She grimaces but agrees to keep working remotely since he has something of a point and she doesn’t want to burn the company down.

Spontaneous combustion is also not good for a marriage, though her husband tries to be understanding, comes home sometimes over his lunch hour so they can have a tryst. They sit naked on the edge of the tub filled with hot water and bubble bath. He stares at the suds, arms crossed.

‘We don’t have to if you’re not in the mood,’ she says even though she’s really in the mood. When she was working sixteen hour days she was always too tired for sex, promised him they’d do it “tomorrow.” She didn’t think their sex life could have gotten much worse than it was then. Of course she was wrong.

‘The tub is too damn small,’ he says.

‘You’d rather risk setting the bed on fire?’ says the combusting woman.

‘It might be more satisfying,’ he says.

She shrugs and slides into the tub because it’s a shame to waste a nice bubble bath. He sighs but follows her in, him on top and her on the bottom for safety reasons. It’s bad sex. He mutters about his butt being cold and neither of them climax because they’re twisting around, too frustrated to make an effort at passion. Afterwards they sit side by side on the edge of the tub again, dripping and cold.

‘I should get back to work,’ he says.

She feels a spot of tension in her left leg by her knee, gets back into the cold water anticipating flame. After he is gone she towels herself off, sits on the closed toilet with her laptop and stares at an e-mail from Bruce without reading it. She thinks her husband wants to have a child. He’s been leaving catalogues open to pages with baby clothes, collecting toy store ads from the paper and keeping them in piles by the couch, saying there is too much sugary cereal in the house for him to eat alone. She says she’ll bring home less from now on. He grimaces and buys video games.

That evening he comes home with yet another game, plays it in the living room after supper while she sits on the couch with her laptop and a bucket of damp towels. As he kills dragons and evil dwarves she wonders why she married a man who was five years younger. It made sense when he was twenty-three and she was twenty-eight and both of them worked at the bank, were both just starting out. He said he was happy at the bank teller job, didn’t want to move up. Just before they married she landed her job marketing breakfast cereal. It was a good arrangement, she thought. She wanted to advance and he wanted to stay in one place.

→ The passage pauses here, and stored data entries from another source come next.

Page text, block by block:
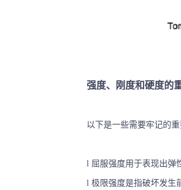
强度、刚度和硬度的
以下是一些需要牢记的重
l 屈服强度用于表现出弹
l 极限强度是指破坏发生
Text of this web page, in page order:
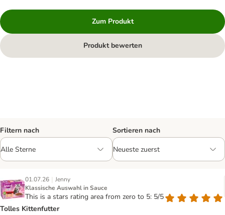
Zum Produkt
Produkt bewerten
Filtern nach Sortieren nach
01.07.26 | Jenny
Klassische Auswahl in Sauce
This is a stars rating area from zero to 5: 5/5
Tolles Kittenfutter
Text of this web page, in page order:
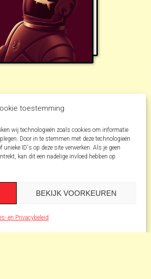
toestemming
wij technologieën zoals cookies om informatie
Door in te stemmen met deze technologieën
ID's op deze site verwerken. Als je geen
kan dit een nadelige invloed hebben op
BEKIJK VOORKEUREN
en Privacybeleid

‘Do you have to keep working?’ he says from his dwarf-killing spree in front of the television. ‘You’re not even at the office but you’re still acting like it.’

‘I’m going to have to be on top of things when I get back,’ she says. She gets frustrated at him sometimes for wanting to change things. They laid out the rules in the beginning – he would make dinner, she would work longer hours, they wouldn’t have kids. He lives in a house that is seventy-five percent hers, drives a car that is seventy-five percent hers, enjoys the pool that is seventy-five percent hers. They still owe money on everything and so she has to keep working as much as she does, but selling things is her job, what she loves, and she’s good at it.

After she’s been working at home for a month, her boss calls to say he is making Bruce Temporary Acting Vice President of Marketing and her position is being changed to Off-Site Marketing Consultant. She knows this just means Bruce can call her if he feels like it.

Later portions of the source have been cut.